Ruth Bernhard
[Photographer, b. 1905, Berlin, d. 2006, San Francisco.]

 I never question what to do, it tells me what to do. The photographs make themselves with my help. 
 My quest, through the magic of light and shadow, is to isolate, to simplify and to give emphasis to form with the greatest clarity. To indicate the ideal proportion, to reveal sculptural mass and the dominating spirit is my goal. 
 The ground we walk on, the plants and creatures, the clouds above constantly dissolving into new formations—each gift of nature possessing its own radiant energy, bound together by cosmic harmony. 
 I was completely uninhibited in my first photographic efforts. I had no notion of how a photograph should be made or should look, or that there were certain things that “couldn’t be done” or were absolutely défendu.
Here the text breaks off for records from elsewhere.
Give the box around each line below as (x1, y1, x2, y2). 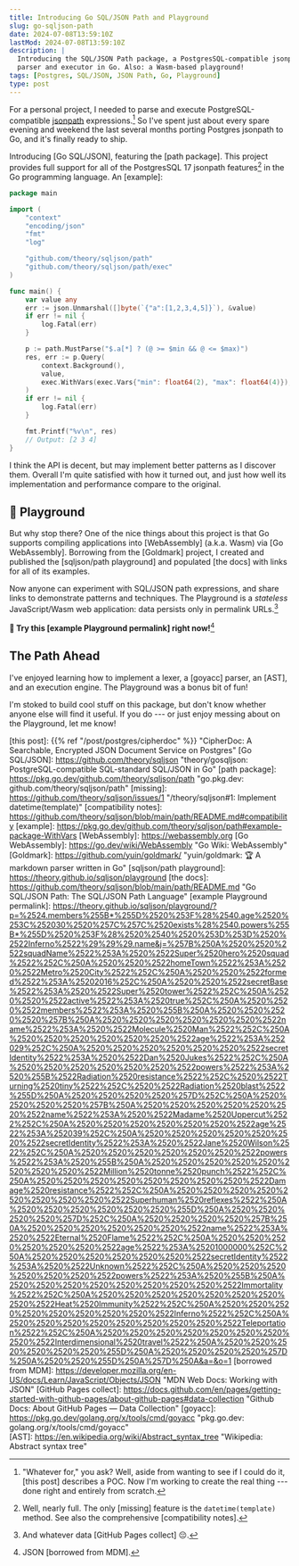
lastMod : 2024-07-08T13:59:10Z (9, 37, 125, 47)
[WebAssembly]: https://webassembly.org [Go (78, 830, 249, 841)
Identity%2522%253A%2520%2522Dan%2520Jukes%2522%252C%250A (9, 1052, 289, 1063)
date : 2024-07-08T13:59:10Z (9, 29, 114, 38)
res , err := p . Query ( (25, 352, 105, 361)
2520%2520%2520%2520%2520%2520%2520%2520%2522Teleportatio (9, 1317, 287, 1328)
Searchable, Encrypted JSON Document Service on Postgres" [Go (9, 744, 252, 755)
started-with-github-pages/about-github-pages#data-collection (9, 1393, 245, 1404)
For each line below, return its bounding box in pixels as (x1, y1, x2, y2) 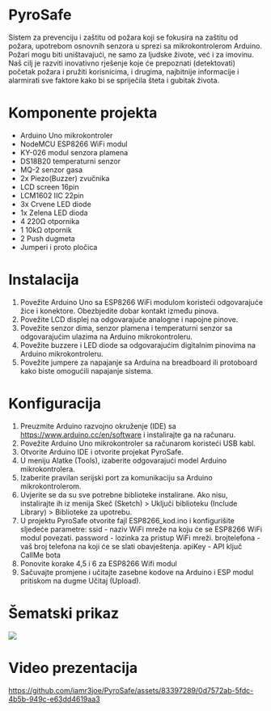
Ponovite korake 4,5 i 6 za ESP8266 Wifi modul (19, 558, 178, 568)
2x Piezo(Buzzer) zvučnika (19, 173, 110, 183)
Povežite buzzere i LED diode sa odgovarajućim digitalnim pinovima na (19, 340, 256, 349)
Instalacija (8, 271, 79, 289)
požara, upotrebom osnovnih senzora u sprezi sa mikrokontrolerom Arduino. (8, 40, 263, 50)
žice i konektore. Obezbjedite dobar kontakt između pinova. (19, 306, 219, 315)
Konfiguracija (8, 395, 101, 413)
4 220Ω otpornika (19, 216, 80, 226)
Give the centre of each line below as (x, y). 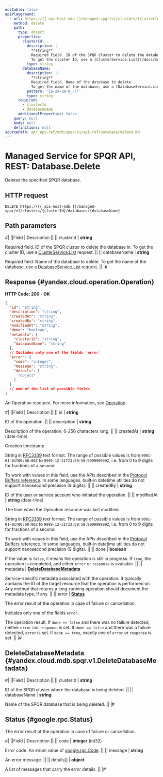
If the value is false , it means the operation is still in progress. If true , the (78, 558)
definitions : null (32, 127)
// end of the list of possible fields (50, 389)
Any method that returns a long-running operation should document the (77, 589)
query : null (26, 118)
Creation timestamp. (25, 446)
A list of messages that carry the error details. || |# (56, 769)
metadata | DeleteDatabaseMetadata (43, 569)
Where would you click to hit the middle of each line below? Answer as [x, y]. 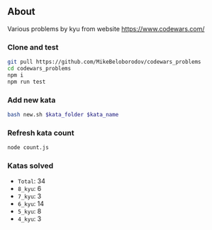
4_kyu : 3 [29, 219]
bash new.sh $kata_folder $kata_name [63, 114]
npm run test [27, 82]
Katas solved [30, 165]
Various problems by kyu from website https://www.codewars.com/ [106, 28]
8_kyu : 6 [29, 189]
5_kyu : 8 [29, 212]
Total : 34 [32, 181]
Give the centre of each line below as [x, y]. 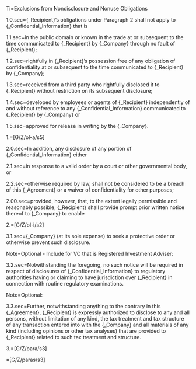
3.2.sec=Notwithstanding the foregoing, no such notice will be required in [94, 265]
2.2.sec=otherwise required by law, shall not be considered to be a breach [95, 184]
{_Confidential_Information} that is [47, 26]
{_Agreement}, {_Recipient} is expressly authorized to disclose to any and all [98, 312]
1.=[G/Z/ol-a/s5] [25, 137]
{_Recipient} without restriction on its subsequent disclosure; [79, 91]
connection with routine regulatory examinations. [65, 283]
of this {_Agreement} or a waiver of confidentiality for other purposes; [90, 190]
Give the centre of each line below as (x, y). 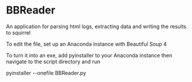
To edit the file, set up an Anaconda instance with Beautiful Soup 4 (86, 44)
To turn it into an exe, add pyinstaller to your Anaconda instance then (89, 55)
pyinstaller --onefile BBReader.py (46, 73)
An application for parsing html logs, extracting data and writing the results (96, 26)
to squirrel (18, 32)
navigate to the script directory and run (53, 61)
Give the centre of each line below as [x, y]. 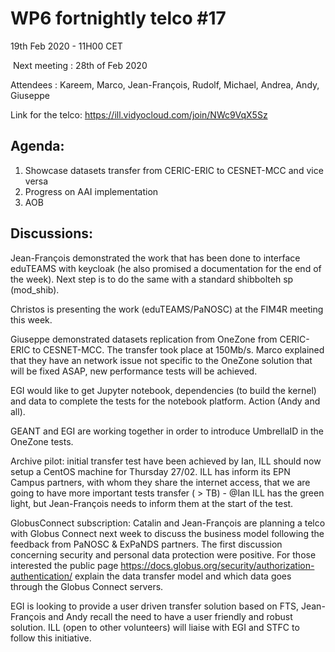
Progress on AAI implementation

I did as I pleased, and I made pictures only of things that held my personal feelings. 
 Looking at everything as if for the first time reveals the commonplace to be utterly incredible. Each animate and inanimate part of the whole seems to exist in a tight network, interdependent and timeless. I consider a minute insect, a mountain range, and a human body of equal significance. 
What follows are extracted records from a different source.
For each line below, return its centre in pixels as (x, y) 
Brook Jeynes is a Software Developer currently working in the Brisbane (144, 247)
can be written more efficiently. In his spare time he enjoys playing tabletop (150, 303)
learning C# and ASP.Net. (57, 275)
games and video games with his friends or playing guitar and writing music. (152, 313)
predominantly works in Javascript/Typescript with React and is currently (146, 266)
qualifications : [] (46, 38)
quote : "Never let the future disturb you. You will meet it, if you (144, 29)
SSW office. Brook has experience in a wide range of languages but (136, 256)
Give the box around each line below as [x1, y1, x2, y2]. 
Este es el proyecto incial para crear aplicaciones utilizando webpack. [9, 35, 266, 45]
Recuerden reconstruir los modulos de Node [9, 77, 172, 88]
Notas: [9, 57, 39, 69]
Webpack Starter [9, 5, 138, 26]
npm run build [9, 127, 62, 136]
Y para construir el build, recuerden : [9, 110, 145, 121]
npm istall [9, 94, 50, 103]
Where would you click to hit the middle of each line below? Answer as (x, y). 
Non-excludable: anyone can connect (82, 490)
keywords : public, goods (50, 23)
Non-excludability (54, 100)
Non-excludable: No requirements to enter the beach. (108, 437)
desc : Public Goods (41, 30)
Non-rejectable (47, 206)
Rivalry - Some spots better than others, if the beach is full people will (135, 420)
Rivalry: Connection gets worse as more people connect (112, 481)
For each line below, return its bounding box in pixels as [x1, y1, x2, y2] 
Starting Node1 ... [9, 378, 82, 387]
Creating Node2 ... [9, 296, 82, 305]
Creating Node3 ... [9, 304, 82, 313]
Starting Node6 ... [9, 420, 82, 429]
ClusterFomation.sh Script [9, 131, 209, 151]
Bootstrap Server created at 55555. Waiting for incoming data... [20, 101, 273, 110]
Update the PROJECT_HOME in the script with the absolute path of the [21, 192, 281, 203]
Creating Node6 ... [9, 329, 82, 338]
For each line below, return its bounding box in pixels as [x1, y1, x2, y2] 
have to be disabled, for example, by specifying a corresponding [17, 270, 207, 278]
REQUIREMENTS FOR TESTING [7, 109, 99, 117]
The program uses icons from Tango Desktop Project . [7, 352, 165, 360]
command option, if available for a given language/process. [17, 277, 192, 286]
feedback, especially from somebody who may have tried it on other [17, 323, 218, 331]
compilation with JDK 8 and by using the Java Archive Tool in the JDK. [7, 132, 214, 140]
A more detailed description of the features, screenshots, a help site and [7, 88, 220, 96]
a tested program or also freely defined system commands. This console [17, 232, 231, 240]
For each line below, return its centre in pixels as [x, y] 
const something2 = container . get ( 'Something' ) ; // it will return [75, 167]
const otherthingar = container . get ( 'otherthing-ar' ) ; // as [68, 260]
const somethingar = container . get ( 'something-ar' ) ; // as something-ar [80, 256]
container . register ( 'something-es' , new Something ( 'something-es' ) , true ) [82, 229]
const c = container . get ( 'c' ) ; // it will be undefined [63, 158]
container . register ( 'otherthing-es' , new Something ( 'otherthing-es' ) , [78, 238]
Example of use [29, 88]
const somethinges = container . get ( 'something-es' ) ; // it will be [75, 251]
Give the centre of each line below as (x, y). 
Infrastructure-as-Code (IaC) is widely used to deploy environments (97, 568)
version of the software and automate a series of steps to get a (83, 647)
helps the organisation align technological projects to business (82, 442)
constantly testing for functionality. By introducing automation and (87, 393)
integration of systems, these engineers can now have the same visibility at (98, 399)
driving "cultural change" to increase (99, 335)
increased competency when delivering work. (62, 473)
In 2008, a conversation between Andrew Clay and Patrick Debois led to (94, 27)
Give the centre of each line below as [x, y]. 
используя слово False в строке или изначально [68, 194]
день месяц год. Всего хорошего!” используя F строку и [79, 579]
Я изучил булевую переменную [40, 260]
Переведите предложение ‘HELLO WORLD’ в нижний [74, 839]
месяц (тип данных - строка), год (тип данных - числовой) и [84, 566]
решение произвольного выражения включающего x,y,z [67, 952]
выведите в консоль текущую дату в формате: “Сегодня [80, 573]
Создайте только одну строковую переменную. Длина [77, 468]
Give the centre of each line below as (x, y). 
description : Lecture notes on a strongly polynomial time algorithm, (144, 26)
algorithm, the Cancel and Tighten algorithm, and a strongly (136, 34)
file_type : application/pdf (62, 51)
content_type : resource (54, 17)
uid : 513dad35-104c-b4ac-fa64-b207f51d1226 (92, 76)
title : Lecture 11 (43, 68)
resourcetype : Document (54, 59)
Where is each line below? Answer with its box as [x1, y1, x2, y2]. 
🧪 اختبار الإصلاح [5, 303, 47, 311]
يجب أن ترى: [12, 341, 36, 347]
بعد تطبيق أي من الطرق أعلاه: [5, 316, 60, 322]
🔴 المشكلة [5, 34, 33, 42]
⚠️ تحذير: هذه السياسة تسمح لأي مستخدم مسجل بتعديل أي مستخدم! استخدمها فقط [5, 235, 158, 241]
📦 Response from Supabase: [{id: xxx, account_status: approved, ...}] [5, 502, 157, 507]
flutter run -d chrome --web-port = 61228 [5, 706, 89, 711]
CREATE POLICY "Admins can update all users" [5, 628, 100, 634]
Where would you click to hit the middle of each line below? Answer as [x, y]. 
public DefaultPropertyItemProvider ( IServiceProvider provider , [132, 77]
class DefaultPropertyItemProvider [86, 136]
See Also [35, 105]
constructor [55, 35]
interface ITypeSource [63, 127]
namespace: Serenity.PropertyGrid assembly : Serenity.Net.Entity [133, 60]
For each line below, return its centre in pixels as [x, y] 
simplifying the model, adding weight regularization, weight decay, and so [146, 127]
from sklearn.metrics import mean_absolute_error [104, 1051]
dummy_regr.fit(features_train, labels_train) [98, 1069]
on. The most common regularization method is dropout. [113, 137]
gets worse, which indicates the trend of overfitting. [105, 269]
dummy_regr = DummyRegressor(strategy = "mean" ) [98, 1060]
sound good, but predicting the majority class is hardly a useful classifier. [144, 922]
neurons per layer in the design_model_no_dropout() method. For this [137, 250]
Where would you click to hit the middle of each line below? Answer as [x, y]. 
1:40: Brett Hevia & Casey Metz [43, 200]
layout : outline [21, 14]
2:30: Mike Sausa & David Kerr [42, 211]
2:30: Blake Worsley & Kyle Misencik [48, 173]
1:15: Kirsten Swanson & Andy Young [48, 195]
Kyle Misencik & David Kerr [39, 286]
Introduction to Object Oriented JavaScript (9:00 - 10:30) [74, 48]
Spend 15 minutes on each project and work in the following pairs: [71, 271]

 There is no such thing as taking too much time, because your soul is in that picture. 
 I make only one negative when photographing a nude or still life. The moment of exposure is the culmination of rejecting all other possibilities. It often takes me many hours to make a photograph. 
 My nudes are ideals of my own feelings about being a woman, not an expression of erotic power, or a love object.